Thursday, October 8, 2009

Killing The Babies & Captivating First Sentences


"Few good works, if any, spring fully formed in first draft."

~ Tom Jenks ~

A captivating first sentence and killing the babies are necessities of good story writing. So what are killing the babies and good first sentences? I'll use my recent article for Randy Seaver's Saturday Night GeneaFun titled, The Hearse, Frozen Goldfish, and Twins as an example of the two strategies.

I received the following comment from Kay of Kay B's Place - "From the first sentence you drew me in." Thanks for noticing Kay, because that was my intention. The first sentence in any story or article should captivate the readers attention.

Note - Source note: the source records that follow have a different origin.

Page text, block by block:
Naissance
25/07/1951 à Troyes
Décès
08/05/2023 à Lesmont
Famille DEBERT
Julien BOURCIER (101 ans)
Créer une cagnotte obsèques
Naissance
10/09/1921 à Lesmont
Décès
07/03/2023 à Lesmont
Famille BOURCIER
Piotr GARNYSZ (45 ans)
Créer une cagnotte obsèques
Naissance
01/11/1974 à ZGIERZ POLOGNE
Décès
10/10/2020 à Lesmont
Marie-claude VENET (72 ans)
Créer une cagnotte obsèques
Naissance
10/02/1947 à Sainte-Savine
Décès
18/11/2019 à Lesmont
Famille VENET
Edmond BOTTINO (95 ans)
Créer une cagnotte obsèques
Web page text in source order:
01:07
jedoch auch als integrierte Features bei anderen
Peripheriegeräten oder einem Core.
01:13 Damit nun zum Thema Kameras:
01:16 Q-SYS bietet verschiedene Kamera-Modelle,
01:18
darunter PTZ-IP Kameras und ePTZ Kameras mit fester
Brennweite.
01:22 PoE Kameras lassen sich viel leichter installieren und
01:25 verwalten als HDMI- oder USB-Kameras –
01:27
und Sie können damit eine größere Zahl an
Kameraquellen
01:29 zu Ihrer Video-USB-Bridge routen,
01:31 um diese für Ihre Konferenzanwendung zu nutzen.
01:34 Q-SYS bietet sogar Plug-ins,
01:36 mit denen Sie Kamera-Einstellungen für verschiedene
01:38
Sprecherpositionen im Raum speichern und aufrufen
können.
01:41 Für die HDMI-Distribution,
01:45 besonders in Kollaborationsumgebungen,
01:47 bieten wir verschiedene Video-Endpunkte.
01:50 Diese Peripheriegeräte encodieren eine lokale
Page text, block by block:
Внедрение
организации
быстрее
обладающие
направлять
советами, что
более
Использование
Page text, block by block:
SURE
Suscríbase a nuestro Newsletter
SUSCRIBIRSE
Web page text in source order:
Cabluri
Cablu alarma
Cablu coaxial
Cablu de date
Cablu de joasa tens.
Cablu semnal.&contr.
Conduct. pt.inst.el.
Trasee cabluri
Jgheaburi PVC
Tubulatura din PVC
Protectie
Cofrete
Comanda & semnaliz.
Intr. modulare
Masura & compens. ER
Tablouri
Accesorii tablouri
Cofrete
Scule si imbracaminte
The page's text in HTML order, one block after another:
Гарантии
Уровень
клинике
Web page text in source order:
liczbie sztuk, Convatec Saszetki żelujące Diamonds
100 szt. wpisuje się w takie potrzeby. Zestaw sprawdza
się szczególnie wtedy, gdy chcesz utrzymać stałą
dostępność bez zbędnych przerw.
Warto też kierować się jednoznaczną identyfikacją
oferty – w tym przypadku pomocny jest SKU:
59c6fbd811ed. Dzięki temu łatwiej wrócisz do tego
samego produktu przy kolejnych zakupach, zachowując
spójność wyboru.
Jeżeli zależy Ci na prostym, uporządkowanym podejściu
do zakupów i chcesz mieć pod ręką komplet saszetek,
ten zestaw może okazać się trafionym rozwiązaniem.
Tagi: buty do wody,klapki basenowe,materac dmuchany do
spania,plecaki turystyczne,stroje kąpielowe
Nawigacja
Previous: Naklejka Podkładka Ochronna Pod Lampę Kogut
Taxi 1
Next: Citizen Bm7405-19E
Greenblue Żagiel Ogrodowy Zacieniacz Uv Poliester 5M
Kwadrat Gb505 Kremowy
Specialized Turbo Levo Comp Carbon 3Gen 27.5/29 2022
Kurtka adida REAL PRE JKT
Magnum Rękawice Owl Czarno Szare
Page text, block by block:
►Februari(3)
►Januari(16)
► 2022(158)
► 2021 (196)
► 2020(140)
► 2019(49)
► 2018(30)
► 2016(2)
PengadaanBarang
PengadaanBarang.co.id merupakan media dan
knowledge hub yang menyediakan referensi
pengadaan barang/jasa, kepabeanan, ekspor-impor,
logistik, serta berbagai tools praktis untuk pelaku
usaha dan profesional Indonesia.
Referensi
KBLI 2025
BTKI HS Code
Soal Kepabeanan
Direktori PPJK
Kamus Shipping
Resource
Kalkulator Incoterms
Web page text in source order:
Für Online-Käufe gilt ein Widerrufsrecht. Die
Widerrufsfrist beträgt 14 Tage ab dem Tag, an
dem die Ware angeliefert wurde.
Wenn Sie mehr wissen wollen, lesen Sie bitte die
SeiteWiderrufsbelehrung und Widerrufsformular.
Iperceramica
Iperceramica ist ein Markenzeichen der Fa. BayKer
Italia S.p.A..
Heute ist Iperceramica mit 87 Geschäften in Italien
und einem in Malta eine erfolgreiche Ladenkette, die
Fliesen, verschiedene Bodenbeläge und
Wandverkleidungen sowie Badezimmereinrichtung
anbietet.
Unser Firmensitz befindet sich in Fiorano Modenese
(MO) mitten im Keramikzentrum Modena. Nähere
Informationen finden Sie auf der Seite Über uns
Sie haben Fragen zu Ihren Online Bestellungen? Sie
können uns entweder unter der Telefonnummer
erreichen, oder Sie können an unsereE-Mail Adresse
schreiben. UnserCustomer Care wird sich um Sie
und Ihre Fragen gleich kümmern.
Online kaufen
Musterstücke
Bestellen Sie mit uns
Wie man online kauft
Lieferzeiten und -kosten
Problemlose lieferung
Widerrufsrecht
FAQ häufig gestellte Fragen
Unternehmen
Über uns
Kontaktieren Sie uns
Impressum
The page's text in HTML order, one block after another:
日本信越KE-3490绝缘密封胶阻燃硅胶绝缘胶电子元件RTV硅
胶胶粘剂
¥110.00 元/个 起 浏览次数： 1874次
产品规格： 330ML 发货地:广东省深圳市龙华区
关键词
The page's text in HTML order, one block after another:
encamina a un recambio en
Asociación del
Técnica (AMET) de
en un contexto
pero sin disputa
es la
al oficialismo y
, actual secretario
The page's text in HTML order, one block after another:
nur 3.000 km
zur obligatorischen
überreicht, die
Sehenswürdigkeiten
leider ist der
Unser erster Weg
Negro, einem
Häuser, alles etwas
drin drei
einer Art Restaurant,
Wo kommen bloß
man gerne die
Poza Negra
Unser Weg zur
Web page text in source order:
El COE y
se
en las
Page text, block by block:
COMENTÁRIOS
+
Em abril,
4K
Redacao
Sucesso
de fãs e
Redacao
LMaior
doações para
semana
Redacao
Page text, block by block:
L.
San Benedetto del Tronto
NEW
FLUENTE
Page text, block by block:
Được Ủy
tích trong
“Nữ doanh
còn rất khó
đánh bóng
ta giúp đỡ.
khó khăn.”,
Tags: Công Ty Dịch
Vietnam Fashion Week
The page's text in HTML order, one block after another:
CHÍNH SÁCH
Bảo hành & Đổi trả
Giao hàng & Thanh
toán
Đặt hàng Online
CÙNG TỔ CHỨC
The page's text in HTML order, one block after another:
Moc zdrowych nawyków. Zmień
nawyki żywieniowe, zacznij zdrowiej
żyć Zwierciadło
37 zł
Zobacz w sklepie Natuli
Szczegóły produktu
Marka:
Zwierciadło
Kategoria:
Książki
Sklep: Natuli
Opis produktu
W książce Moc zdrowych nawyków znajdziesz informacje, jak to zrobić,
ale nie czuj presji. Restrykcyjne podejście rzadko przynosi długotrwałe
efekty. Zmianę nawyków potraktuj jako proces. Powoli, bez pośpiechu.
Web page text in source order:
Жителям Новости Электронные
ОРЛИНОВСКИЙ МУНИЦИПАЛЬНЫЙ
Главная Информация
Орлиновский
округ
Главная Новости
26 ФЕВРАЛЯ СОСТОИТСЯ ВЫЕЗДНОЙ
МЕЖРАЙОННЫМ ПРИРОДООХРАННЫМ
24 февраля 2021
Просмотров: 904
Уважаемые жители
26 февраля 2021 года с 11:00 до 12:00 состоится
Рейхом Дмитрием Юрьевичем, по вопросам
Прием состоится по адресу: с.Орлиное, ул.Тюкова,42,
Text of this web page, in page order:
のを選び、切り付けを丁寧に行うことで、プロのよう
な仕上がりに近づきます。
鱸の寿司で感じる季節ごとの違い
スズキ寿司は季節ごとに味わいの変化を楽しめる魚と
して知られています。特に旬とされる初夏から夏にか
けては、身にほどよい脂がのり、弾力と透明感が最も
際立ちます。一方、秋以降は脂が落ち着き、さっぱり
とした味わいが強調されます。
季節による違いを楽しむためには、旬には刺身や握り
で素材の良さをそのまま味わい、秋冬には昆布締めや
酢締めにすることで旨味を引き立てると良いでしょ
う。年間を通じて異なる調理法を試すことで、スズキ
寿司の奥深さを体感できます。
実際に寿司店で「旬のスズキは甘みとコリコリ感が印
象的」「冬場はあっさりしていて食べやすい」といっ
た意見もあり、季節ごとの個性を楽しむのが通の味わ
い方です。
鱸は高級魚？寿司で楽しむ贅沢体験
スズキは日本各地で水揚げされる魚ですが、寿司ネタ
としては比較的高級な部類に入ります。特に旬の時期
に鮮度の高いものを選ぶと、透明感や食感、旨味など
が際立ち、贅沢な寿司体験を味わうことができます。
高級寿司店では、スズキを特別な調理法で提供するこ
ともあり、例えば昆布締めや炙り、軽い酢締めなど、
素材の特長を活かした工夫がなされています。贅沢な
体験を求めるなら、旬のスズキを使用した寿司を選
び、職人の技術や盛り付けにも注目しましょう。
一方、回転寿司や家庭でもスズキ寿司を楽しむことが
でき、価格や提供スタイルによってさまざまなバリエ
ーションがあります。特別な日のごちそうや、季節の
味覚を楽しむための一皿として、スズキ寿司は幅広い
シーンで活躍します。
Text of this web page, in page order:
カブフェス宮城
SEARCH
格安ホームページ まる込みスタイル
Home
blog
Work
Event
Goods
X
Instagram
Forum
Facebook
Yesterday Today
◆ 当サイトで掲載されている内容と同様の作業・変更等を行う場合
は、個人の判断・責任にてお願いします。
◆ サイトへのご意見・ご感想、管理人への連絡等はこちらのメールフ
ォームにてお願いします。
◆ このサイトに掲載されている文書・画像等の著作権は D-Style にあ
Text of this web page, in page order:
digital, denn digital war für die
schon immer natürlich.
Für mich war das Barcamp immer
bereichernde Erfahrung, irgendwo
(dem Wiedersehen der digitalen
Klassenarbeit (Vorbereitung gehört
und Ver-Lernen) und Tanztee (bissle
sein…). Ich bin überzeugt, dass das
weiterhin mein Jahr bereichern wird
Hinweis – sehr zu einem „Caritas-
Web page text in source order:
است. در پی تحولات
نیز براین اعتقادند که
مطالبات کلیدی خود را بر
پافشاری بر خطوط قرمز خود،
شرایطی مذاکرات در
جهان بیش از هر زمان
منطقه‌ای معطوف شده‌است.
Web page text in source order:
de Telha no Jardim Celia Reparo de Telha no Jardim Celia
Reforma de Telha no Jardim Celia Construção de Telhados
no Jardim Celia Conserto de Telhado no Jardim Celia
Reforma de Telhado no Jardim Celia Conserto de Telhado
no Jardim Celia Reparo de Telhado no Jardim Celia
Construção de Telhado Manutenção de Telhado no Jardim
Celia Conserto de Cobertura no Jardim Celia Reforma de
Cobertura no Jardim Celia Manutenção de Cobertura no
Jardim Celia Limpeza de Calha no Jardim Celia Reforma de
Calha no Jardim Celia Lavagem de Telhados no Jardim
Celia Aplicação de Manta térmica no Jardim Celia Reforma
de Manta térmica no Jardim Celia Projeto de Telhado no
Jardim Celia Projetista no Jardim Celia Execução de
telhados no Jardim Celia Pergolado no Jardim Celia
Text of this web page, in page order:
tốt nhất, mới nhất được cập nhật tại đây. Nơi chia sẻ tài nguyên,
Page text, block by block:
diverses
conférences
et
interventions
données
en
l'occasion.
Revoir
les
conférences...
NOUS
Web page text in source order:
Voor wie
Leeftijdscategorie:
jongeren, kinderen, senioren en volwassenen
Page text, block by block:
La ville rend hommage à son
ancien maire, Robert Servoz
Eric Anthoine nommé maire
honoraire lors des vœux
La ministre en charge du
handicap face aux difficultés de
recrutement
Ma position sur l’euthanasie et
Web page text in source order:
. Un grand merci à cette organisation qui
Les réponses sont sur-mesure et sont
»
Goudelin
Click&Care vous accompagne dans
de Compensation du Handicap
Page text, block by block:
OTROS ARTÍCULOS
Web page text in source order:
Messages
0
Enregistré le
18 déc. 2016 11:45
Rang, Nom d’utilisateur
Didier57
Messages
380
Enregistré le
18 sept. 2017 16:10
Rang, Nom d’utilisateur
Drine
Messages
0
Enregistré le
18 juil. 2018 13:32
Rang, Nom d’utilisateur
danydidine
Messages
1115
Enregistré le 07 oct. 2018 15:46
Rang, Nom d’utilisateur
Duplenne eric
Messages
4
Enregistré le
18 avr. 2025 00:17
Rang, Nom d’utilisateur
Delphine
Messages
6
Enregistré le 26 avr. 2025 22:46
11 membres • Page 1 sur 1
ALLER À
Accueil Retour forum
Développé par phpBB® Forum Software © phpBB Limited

My sentence was, "We had only been at my Grandmother's house an hour when the hearse came and took my Mother away." Short, not complex, setting a mood, making you want to know what my Mother was doing in a hearse. Was she dead?

That was not the first sentence in my first draft. That sentence wasn't even in the first or second paragraph. What was the process that convinced me it should be the first sentence of this story?

I had written the first draft as if I was pouring memories from a bucket. I wrote everything that flowed from my mind about the event, but started with the snowstorm and then an explanation of Mrs. Mary.

I stepped back to look at the article objectively. Did the first sentence in the first draft grab me? No, it didn't. So, if the first sentence didn't grab me it certainly wouldn't grab others. Did it flow? No, it didn't. The best word to describe the article's flow was choppy.

If you start with a bang, you won’t end with a whimper.

~ T. S. Eliot ~

I went through my first draft and determined that the first sentence of the third paragraph was the most compelling and directed the reader to the heart of my story. That was the sentence I was looking for, so I moved the first paragraph to a point later in the story. This is what I call "rocker writing;" present versus past.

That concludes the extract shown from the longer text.